Multicenter pin care study

Orthop Nurs. 2005 Sep-Oct;24(5):349-60. doi: 10.1097/00006416-200509000-00011.

Abstract

Background: Pin-site infection is a common complication of external fixation. Because few studies have compared methods of pin care that reduce infection rate, there is a need for evidence-based practice guidelines for pin-site care.

Methods: Two of 10 original clinical centers completed a prospective, randomized pin-care study between May 2000 and May 2002 to determine which of seven methods for caring for skeletal pins (external fixator, traction, or halo) resulted in the fewest pin-site infections.
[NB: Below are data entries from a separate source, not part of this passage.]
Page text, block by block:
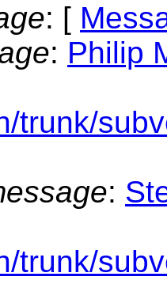
: [
: Philip
trunk/
:
trunk/
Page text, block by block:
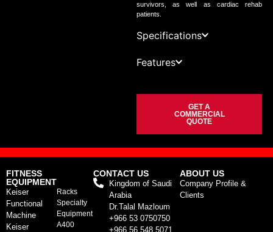
survivors, as well as cardiac rehab
patients.
Specifications
Features
GET A
COMMERCIAL
QUOTE
FITNESS
EQUIPMENT
Keiser
Functional
Machine
Keiser
Racks
Specialty
Equipment
A400
CONTACT US
Kingdom of Saudi
Arabia
Dr.Talal Mazloum
+966 53 0750750
+966 56 548 5071
ABOUT US
Company Profile &
Clients
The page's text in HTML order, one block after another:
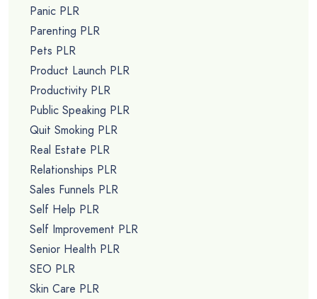
Panic PLR
Parenting PLR
Pets PLR
Product Launch PLR
Productivity PLR
Public Speaking PLR
Quit Smoking PLR
Real Estate PLR
Relationships PLR
Sales Funnels PLR
Self Help PLR
Self Improvement PLR
Senior Health PLR
SEO PLR
Skin Care PLR

Results: The 92 subjects had an average infection rate of 34%, and the 527 pins had a rate of 20%. Thirty patients (98 pins) had stage II infections, two patients (12 pins) had stage III infections, and none had deep infection or osteomyelitis. The protocols were (1) half-strength peroxide cleansing and gauze wraps (45%), (2) half-strength peroxide cleansing and Xeroform wraps (9%), (3) saline cleansing and gauze wraps (33%), (4) saline cleansing and Xeroform wraps (26%), (5) antibacterial soap-and-water cleansing and gauze (38%), (6) antibacterial soap-and-water cleansing and Xeroform gauze (50%), and (7) stable dressings with no pin cleansing (36%). Logistic regression analysis demonstrated significant inverse relationships (p = .05) between infection rate and age, as well as fixator type; the latter may be related to exposed threads.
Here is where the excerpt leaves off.